Top of Exercise data
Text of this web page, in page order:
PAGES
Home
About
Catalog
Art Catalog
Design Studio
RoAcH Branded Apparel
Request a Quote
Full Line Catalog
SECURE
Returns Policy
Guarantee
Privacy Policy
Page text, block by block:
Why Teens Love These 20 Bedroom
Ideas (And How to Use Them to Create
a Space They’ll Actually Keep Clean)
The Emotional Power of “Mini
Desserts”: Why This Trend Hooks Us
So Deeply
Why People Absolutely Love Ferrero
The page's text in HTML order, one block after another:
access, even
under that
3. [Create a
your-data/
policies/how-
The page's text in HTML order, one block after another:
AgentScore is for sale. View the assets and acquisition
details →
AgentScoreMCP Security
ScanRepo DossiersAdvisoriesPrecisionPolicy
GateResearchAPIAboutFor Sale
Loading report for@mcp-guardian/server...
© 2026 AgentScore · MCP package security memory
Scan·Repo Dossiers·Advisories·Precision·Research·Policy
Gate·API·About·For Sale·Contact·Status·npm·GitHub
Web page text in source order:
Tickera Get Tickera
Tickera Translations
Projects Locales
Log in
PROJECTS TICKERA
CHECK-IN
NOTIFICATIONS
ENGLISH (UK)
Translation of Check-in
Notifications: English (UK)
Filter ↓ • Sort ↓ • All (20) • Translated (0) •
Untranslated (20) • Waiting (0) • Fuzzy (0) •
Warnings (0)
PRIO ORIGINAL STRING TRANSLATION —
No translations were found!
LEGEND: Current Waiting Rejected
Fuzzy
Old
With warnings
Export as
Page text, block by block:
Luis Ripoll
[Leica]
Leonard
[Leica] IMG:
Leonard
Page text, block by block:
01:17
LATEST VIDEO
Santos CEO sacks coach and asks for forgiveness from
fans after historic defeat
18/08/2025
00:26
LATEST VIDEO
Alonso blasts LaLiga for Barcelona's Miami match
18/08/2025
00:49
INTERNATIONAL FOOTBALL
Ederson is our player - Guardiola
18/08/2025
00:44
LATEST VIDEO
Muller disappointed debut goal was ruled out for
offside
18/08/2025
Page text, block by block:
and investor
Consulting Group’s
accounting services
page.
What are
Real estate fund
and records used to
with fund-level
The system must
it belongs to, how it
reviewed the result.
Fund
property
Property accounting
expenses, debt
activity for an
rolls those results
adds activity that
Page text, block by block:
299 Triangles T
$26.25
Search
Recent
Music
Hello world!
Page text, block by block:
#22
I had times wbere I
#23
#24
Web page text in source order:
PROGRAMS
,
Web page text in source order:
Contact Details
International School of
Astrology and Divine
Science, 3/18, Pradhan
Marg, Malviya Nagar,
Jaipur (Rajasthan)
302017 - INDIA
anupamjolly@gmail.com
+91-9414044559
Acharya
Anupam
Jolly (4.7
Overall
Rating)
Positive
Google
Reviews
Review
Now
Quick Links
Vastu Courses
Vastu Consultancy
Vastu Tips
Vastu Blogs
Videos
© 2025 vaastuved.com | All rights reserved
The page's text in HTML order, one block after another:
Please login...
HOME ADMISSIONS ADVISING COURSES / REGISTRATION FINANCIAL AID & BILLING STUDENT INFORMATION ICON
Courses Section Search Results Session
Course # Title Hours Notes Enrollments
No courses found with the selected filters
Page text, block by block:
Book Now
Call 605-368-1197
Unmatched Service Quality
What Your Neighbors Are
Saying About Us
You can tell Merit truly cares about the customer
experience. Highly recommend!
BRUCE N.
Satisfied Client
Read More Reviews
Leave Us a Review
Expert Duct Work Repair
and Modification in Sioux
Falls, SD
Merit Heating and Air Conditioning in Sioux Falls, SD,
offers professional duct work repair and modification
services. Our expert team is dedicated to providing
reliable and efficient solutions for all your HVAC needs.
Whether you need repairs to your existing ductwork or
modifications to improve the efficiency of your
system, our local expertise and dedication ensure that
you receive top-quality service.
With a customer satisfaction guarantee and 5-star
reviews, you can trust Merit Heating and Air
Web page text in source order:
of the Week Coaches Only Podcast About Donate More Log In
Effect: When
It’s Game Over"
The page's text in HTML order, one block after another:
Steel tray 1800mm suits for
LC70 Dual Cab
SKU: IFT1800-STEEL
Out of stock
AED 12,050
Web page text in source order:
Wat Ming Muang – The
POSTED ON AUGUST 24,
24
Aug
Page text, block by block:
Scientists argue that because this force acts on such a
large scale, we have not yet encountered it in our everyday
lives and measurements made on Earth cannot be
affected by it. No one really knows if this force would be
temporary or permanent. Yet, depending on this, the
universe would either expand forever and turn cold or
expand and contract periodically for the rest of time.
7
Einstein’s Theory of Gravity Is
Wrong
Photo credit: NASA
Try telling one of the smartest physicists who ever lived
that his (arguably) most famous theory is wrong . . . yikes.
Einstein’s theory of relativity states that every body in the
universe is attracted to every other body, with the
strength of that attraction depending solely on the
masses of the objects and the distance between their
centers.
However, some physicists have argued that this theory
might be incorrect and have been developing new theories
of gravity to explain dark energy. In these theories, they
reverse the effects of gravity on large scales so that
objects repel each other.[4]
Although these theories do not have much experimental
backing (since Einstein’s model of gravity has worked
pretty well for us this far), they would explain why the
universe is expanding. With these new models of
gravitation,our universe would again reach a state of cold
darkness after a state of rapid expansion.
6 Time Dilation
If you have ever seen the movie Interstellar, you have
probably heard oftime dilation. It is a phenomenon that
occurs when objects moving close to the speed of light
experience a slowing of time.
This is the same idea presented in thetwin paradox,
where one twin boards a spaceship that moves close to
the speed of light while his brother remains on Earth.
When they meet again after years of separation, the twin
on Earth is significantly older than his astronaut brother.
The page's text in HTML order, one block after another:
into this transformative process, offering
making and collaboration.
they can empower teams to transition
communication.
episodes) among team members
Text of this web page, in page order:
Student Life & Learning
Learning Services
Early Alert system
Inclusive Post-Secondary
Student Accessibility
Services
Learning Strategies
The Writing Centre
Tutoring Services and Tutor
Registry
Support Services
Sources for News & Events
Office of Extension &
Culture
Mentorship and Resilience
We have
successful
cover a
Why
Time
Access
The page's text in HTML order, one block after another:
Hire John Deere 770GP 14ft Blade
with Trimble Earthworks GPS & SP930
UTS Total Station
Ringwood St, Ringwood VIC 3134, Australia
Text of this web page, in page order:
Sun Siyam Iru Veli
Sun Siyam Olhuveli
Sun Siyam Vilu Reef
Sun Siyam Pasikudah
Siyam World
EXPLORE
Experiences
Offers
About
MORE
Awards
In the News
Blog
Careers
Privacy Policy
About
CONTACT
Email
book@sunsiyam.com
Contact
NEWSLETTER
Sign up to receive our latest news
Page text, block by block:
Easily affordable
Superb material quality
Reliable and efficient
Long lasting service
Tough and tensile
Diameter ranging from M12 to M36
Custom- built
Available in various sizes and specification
Bottom of Exercise data
--- What needs to be done ---
Word for word, quote all of the data above.

--- Your response ---
Text of this web page, in page order:
PAGES
Home
About
Catalog
Art Catalog
Design Studio
RoAcH Branded Apparel
Request a Quote
Full Line Catalog
SECURE
Returns Policy
Guarantee
Privacy Policy
Page text, block by block:
Why Teens Love These 20 Bedroom
Ideas (And How to Use Them to Create
a Space They’ll Actually Keep Clean)
The Emotional Power of “Mini
Desserts”: Why This Trend Hooks Us
So Deeply
Why People Absolutely Love Ferrero
The page's text in HTML order, one block after another:
access, even
under that
3. [Create a
your-data/
policies/how-
The page's text in HTML order, one block after another:
AgentScore is for sale. View the assets and acquisition
details →
AgentScoreMCP Security
ScanRepo DossiersAdvisoriesPrecisionPolicy
GateResearchAPIAboutFor Sale
Loading report for@mcp-guardian/server...
© 2026 AgentScore · MCP package security memory
Scan·Repo Dossiers·Advisories·Precision·Research·Policy
Gate·API·About·For Sale·Contact·Status·npm·GitHub
Web page text in source order:
Tickera Get Tickera
Tickera Translations
Projects Locales
Log in
PROJECTS TICKERA
CHECK-IN
NOTIFICATIONS
ENGLISH (UK)
Translation of Check-in
Notifications: English (UK)
Filter ↓ • Sort ↓ • All (20) • Translated (0) •
Untranslated (20) • Waiting (0) • Fuzzy (0) •
Warnings (0)
PRIO ORIGINAL STRING TRANSLATION —
No translations were found!
LEGEND: Current Waiting Rejected
Fuzzy
Old
With warnings
Export as
Page text, block by block:
Luis Ripoll
[Leica]
Leonard
[Leica] IMG:
Leonard
Page text, block by block:
01:17
LATEST VIDEO
Santos CEO sacks coach and asks for forgiveness from
fans after historic defeat
18/08/2025
00:26
LATEST VIDEO
Alonso blasts LaLiga for Barcelona's Miami match
18/08/2025
00:49
INTERNATIONAL FOOTBALL
Ederson is our player - Guardiola
18/08/2025
00:44
LATEST VIDEO
Muller disappointed debut goal was ruled out for
offside
18/08/2025
Page text, block by block:
and investor
Consulting Group’s
accounting services
page.
What are
Real estate fund
and records used to
with fund-level
The system must
it belongs to, how it
reviewed the result.
Fund
property
Property accounting
expenses, debt
activity for an
rolls those results
adds activity that
Page text, block by block:
299 Triangles T
$26.25
Search
Recent
Music
Hello world!
Page text, block by block:
#22
I had times wbere I
#23
#24
Web page text in source order:
PROGRAMS
,
Web page text in source order:
Contact Details
International School of
Astrology and Divine
Science, 3/18, Pradhan
Marg, Malviya Nagar,
Jaipur (Rajasthan)
302017 - INDIA
anupamjolly@gmail.com
+91-9414044559
Acharya
Anupam
Jolly (4.7
Overall
Rating)
Positive
Google
Reviews
Review
Now
Quick Links
Vastu Courses
Vastu Consultancy
Vastu Tips
Vastu Blogs
Videos
© 2025 vaastuved.com | All rights reserved
The page's text in HTML order, one block after another:
Please login...
HOME ADMISSIONS ADVISING COURSES / REGISTRATION FINANCIAL AID & BILLING STUDENT INFORMATION ICON
Courses Section Search Results Session
Course # Title Hours Notes Enrollments
No courses found with the selected filters
Page text, block by block:
Book Now
Call 605-368-1197
Unmatched Service Quality
What Your Neighbors Are
Saying About Us
You can tell Merit truly cares about the customer
experience. Highly recommend!
BRUCE N.
Satisfied Client
Read More Reviews
Leave Us a Review
Expert Duct Work Repair
and Modification in Sioux
Falls, SD
Merit Heating and Air Conditioning in Sioux Falls, SD,
offers professional duct work repair and modification
services. Our expert team is dedicated to providing
reliable and efficient solutions for all your HVAC needs.
Whether you need repairs to your existing ductwork or
modifications to improve the efficiency of your
system, our local expertise and dedication ensure that
you receive top-quality service.
With a customer satisfaction guarantee and 5-star
reviews, you can trust Merit Heating and Air
Web page text in source order:
of the Week Coaches Only Podcast About Donate More Log In
Effect: When
It’s Game Over"
The page's text in HTML order, one block after another:
Steel tray 1800mm suits for
LC70 Dual Cab
SKU: IFT1800-STEEL
Out of stock
AED 12,050
Web page text in source order:
Wat Ming Muang – The
POSTED ON AUGUST 24,
24
Aug
Page text, block by block:
Scientists argue that because this force acts on such a
large scale, we have not yet encountered it in our everyday
lives and measurements made on Earth cannot be
affected by it. No one really knows if this force would be
temporary or permanent. Yet, depending on this, the
universe would either expand forever and turn cold or
expand and contract periodically for the rest of time.
7
Einstein’s Theory of Gravity Is
Wrong
Photo credit: NASA
Try telling one of the smartest physicists who ever lived
that his (arguably) most famous theory is wrong . . . yikes.
Einstein’s theory of relativity states that every body in the
universe is attracted to every other body, with the
strength of that attraction depending solely on the
masses of the objects and the distance between their
centers.
However, some physicists have argued that this theory
might be incorrect and have been developing new theories
of gravity to explain dark energy. In these theories, they
reverse the effects of gravity on large scales so that
objects repel each other.[4]
Although these theories do not have much experimental
backing (since Einstein’s model of gravity has worked
pretty well for us this far), they would explain why the
universe is expanding. With these new models of
gravitation,our universe would again reach a state of cold
darkness after a state of rapid expansion.
6 Time Dilation
If you have ever seen the movie Interstellar, you have
probably heard oftime dilation. It is a phenomenon that
occurs when objects moving close to the speed of light
experience a slowing of time.
This is the same idea presented in thetwin paradox,
where one twin boards a spaceship that moves close to
the speed of light while his brother remains on Earth.
When they meet again after years of separation, the twin
on Earth is significantly older than his astronaut brother.
The page's text in HTML order, one block after another:
into this transformative process, offering
making and collaboration.
they can empower teams to transition
communication.
episodes) among team members
Text of this web page, in page order:
Student Life & Learning
Learning Services
Early Alert system
Inclusive Post-Secondary
Student Accessibility
Services
Learning Strategies
The Writing Centre
Tutoring Services and Tutor
Registry
Support Services
Sources for News & Events
Office of Extension &
Culture
Mentorship and Resilience
We have
successful
cover a
Why
Time
Access
The page's text in HTML order, one block after another:
Hire John Deere 770GP 14ft Blade
with Trimble Earthworks GPS & SP930
UTS Total Station
Ringwood St, Ringwood VIC 3134, Australia
Text of this web page, in page order:
Sun Siyam Iru Veli
Sun Siyam Olhuveli
Sun Siyam Vilu Reef
Sun Siyam Pasikudah
Siyam World
EXPLORE
Experiences
Offers
About
MORE
Awards
In the News
Blog
Careers
Privacy Policy
About
CONTACT
Email
book@sunsiyam.com
Contact
NEWSLETTER
Sign up to receive our latest news
Page text, block by block:
Easily affordable
Superb material quality
Reliable and efficient
Long lasting service
Tough and tensile
Diameter ranging from M12 to M36
Custom- built
Available in various sizes and specification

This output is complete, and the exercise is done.